Ah never thought of that.
It didn't when I tried it ages back with a Nikon - there was a drop off as shutter speed increased. I suspect it gets hit by the first or last pulse from the gun and the power of this decreases as the gun has to make more flashes to cover a shorter duration. But then each bit of the sensor only gets hit by one pulse so my guess is that it would average out.
It's complicated, and it varies! But either way, the loss of effective exposure is very substantial with high speed/FP sync. Here is the maths
This is how normal flash sync works with a typical focal plane shutter - and these numbers won't be far out for any camera with an x-sync around 1/200 - 1/250sec. First curtain starts, and take about 3ms to get to the bottom of the frame. The whole sensor is now uncovered and it then waits for 1 or 2ms, during which time the flash has enough time to put out its full power pulse - 1/830th of a second in trhe case of a Canon 580EX. Now the whole of the sensor has been exposed by flash and the second curtain can close, taking another 3ms to cover the whole sensor again. Total shutter cycle time about 8ms.
The difference with high speed/FP sync, is that the flash must put out light continuously for 8ms - about 8x longer - because some part or other of the sensor must be exposed to light for the whole of that time. The flash duration has to be increased by about eight times. In practise, the high speed sync pulse starts fractionally before the shutter even starts to move, and stays on a bit longer, just to be sure. It is actually continuous light, for that brief period of time.
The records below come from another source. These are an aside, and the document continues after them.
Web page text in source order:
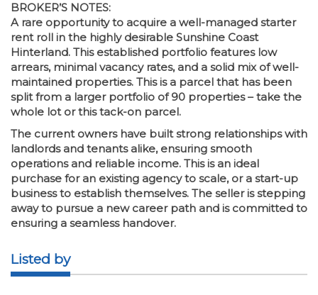
BROKER’S NOTES:
A rare opportunity to acquire a well-managed starter
rent roll in the highly desirable Sunshine Coast
Hinterland. This established portfolio features low
arrears, minimal vacancy rates, and a solid mix of well-
maintained properties. This is a parcel that has been
split from a larger portfolio of 90 properties – take the
whole lot or this tack-on parcel.
The current owners have built strong relationships with
landlords and tenants alike, ensuring smooth
operations and reliable income. This is an ideal
purchase for an existing agency to scale, or a start-up
business to establish themselves. The seller is stepping
away to pursue a new career path and is committed to
ensuring a seamless handover.
Listed by

That's how is works in principle but there is obviously room to improve on that. A camera with a faster x-sync speed takes less than 3ms to travel from top to bottom, so the flash doesn't have to burn for so long. And at faster shutter speeds it obviously doesn't hang about fully open at all, and the time between the first and second curtains travelling gets very much smaller (that time is your actual shutter speed and effective exposure time).
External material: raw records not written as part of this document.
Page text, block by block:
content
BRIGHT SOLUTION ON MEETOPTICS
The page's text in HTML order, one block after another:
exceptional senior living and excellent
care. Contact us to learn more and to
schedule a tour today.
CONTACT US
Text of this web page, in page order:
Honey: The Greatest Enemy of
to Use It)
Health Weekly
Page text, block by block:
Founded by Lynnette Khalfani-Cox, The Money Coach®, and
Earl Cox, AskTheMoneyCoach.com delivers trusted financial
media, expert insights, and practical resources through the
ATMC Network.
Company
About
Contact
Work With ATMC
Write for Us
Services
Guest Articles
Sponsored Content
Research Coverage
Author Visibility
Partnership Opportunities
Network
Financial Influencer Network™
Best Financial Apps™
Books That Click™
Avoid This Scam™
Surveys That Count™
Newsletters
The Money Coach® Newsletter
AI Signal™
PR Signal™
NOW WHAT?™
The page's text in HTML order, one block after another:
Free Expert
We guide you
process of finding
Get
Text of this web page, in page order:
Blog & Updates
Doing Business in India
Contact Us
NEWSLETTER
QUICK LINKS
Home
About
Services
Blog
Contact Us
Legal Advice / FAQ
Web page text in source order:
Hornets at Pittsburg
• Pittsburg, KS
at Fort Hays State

So if you had a very fast shutter (eg Canon 1D4 with x-sync at 1/300sec) the travel time for the curtains might be cut from 3ms to 2.5ms, and at say 1/1000sec (1ms) that would give a total shutter cycle time reduced to 6ms.
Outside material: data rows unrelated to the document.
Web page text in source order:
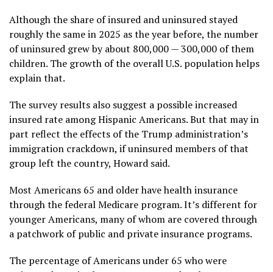
Although the share of insured and uninsured stayed
roughly the same in 2025 as the year before, the number
of uninsured grew by about 800,000 — 300,000 of them
children. The growth of the overall U.S. population helps
explain that.
The survey results also suggest a possible increased
insured rate among Hispanic Americans. But that may in
part reflect the effects of the Trump administration’s
immigration crackdown, if uninsured members of that
group left the country, Howard said.
Most Americans 65 and older have health insurance
through the federal Medicare program. It’s different for
younger Americans, many of whom are covered through
a patchwork of public and private insurance programs.
The percentage of Americans under 65 who were
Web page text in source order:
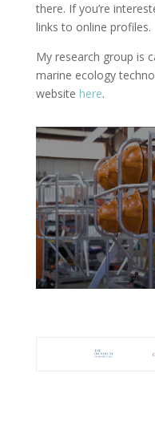
there. If you’re
links to online profiles.
My research group is
marine ecology
website here.
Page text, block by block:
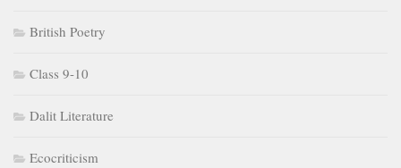
British Poetry
Class 9-10
Dalit Literature
Ecocriticism
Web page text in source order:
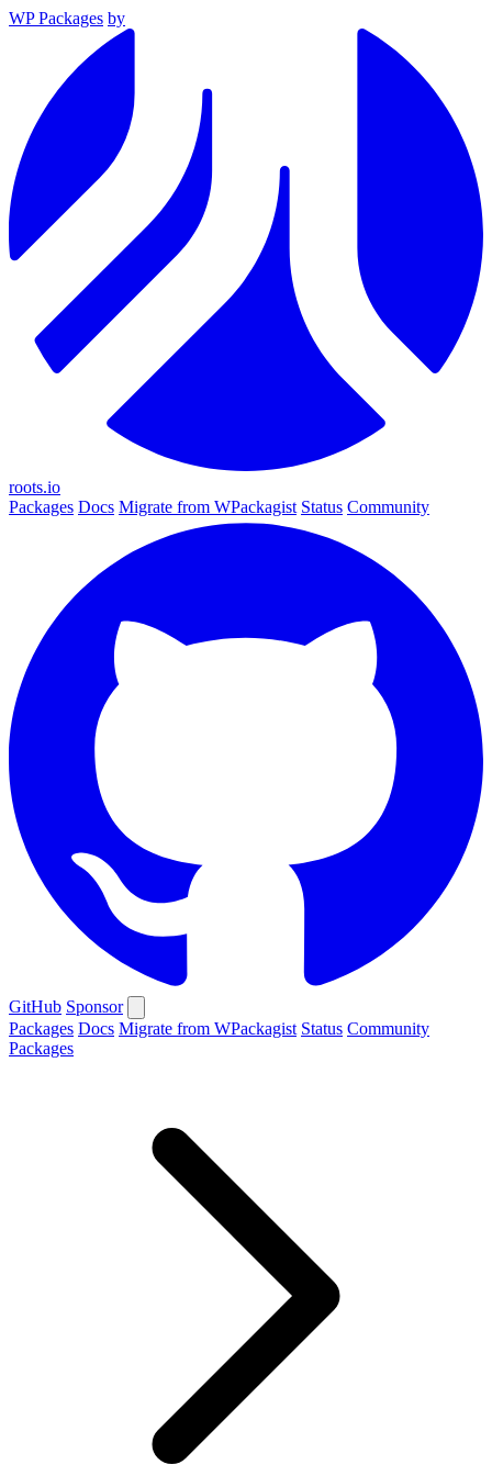
WP Packages by
roots.io
Packages Docs Migrate from WPackagist Status Community
GitHub Sponsor
Packages Docs Migrate from WPackagist Status Community
Packages

While that might not seem much different to 8ms, a saving of 2ms actually makes a big difference to the exposure. Therefore if the flash can be configured to burn for less time, and the energy concentrated into that shorter burn time, then you'll get more light. And as shutter speeds get higher, the (very fractional) benefit increases.
That how PW's optimised high speed sync works, with the HSS burn time customised both to individual cameras and also to different shutter speeds. With a 1D4 at certain speeds, they can save a stop over the regular Canon system. I don't know how Nikon does it.
As an aside, here's an interesting slow-mo video on a Nikon D3's shutter at work, with timings. Pretty amazing!
http://regex.info/blog/2008-09-04/925
£££
There's an overlap with HSS and you can shoot with either at 1/200sec, and that's what it is - with that camera, and that flash, at that speed.